Thursday, October 01, 2009

Biofuel boom reducing wildlife habitat, study finds

Increased investment in crop-based biofuels may be leading to the loss of wildlife habitat, researchers from Michigan Technological University and The Nature Conservancy report. They say one potential solution is using diverse, native, prairie plants to produce bioenergy.

“There are ways to grow biofuel that are more benign,” said David Flaspohler, a Michigan Tech associate professor and author of the study. “Our advice would be to think broadly and holistically about the approach you use to solve a problem and to carefully consider its potential long-term impacts.” A government mandate to produce 136 billion liters of biofuel by 2022 is causing land-use change "on a scale not seen since virgin prairies were plowed and enormous swaths of the country’s forests were first cut down to grow food crops," Michigan Tech reports. the study suggests using biomass like agricultural residues that don't require added crop land or growing native perennials such as switchgrass and big bluestem to create biofuel.

The researchers acknowledge their proposed plans return smaller yields than corn, but Flaspohler says that trade off is necessary: "It was by ignoring unintended consequences that we’ve now found ourselves highly dependent on a non-renewable fuel source that is contributing to climate change.

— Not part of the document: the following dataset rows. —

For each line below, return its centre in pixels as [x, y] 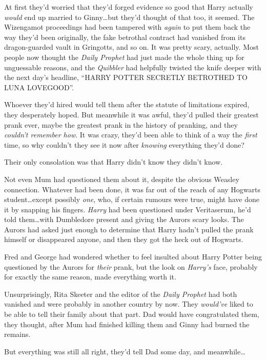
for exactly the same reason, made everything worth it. [90, 277]
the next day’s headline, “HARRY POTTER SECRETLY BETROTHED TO [126, 77]
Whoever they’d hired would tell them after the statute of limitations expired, [127, 104]
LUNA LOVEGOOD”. [39, 87]
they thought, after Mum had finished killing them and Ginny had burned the [127, 324]
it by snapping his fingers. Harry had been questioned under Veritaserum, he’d [128, 209]
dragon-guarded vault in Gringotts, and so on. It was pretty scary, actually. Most [131, 47]
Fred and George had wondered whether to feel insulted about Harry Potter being [133, 257]
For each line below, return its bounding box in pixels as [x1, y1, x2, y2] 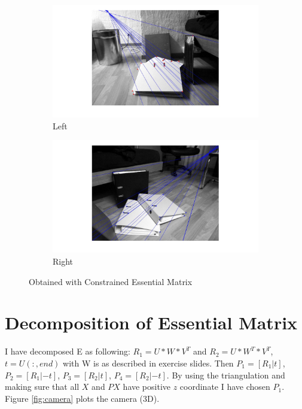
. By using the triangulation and [166, 368, 285, 381]
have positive [123, 380, 171, 393]
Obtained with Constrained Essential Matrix [29, 275, 193, 287]
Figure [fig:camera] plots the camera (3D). [5, 392, 160, 404]
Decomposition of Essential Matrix [5, 310, 298, 335]
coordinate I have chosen [179, 380, 270, 393]
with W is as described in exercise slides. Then [63, 356, 234, 369]
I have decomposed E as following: [5, 345, 130, 358]
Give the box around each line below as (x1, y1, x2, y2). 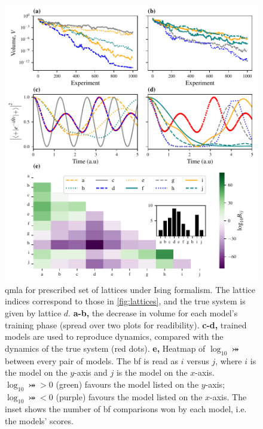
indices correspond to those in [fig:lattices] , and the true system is (5, 295, 246, 307)
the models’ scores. (5, 415, 74, 427)
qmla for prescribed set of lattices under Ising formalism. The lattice (5, 283, 256, 295)
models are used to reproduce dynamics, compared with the (5, 330, 224, 343)
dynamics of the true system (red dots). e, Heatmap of (5, 342, 206, 354)
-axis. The (210, 390, 247, 403)
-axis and (74, 366, 108, 379)
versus (186, 354, 209, 367)
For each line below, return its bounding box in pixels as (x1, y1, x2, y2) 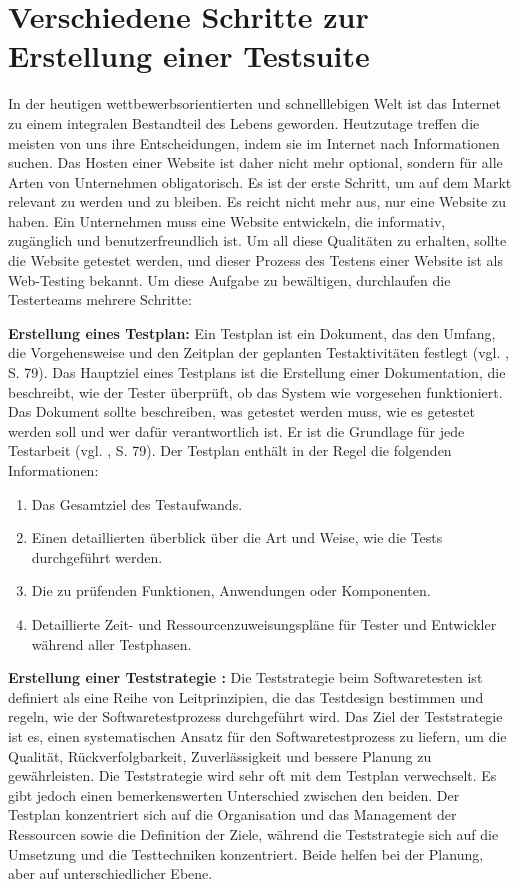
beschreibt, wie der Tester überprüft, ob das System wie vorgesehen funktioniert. (8, 381, 503, 402)
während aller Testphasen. (31, 633, 192, 654)
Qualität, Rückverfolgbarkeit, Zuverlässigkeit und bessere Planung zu (8, 745, 432, 766)
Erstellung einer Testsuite (8, 35, 370, 76)
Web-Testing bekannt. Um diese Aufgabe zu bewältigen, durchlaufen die (8, 269, 451, 290)
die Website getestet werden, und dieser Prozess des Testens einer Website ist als (8, 250, 503, 271)
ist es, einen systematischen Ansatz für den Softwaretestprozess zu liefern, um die (8, 725, 507, 746)
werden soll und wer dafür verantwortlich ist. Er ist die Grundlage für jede (8, 420, 465, 441)
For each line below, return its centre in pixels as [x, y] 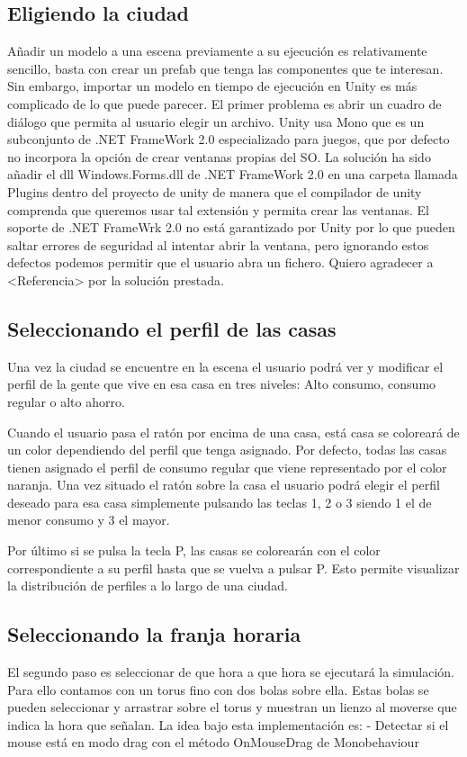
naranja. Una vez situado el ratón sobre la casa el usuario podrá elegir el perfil [224, 485]
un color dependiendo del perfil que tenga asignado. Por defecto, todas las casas [227, 450]
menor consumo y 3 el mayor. [89, 520]
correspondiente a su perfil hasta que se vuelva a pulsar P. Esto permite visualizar [233, 568]
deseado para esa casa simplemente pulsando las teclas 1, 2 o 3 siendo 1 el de [220, 502]
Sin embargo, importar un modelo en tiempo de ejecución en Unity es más [212, 86]
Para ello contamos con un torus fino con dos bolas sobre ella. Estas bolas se [218, 689]
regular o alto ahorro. [66, 401]
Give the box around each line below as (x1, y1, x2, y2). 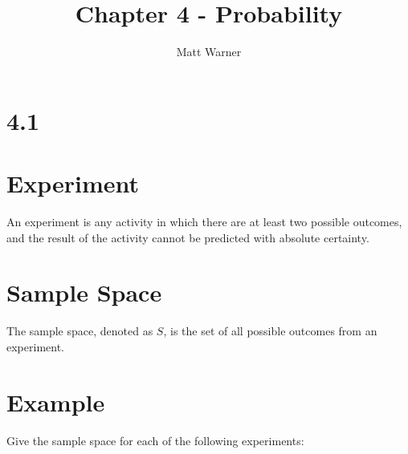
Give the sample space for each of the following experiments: (6, 432, 304, 448)
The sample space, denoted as (6, 322, 153, 339)
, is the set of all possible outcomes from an (163, 322, 377, 339)
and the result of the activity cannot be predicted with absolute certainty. (6, 229, 369, 245)
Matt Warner (176, 43, 242, 60)
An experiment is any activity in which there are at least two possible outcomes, (6, 213, 402, 230)
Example (6, 385, 105, 418)
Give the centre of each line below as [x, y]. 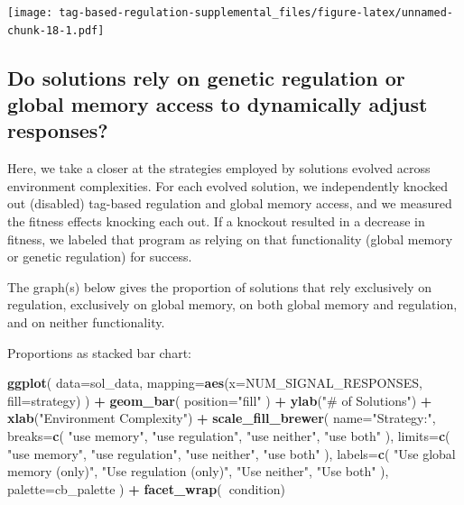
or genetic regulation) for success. [100, 257]
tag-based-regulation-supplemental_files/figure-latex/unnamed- [256, 13]
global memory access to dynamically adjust [218, 104]
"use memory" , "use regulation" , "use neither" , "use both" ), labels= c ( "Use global [232, 453]
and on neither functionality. [86, 322]
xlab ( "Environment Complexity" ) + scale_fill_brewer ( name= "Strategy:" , [222, 418]
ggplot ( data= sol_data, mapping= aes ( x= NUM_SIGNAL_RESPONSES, [215, 383]
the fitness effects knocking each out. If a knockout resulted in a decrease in [216, 221]
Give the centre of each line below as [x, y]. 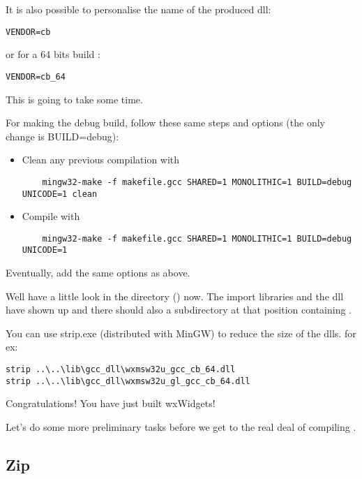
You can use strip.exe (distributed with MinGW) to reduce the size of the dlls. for [181, 333]
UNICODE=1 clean [60, 194]
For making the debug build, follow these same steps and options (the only [165, 123]
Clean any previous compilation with [101, 160]
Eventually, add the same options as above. [98, 273]
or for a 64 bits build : [53, 54]
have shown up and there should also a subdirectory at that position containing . [179, 310]
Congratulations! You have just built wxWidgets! [111, 403]

With some foresight and with information on key trade-offs, I think we can make wiser decisions in the future."

While most crop expansion to grow the corn needed for the biofuel revolution is taking place on land that was already farmed, researchers say there is growing evidence that land from Conservation Reserve Program, which pays rent to landowners who convert their agricultural land to natural grasslands or tree cover, is being converted to crop production. (Read more)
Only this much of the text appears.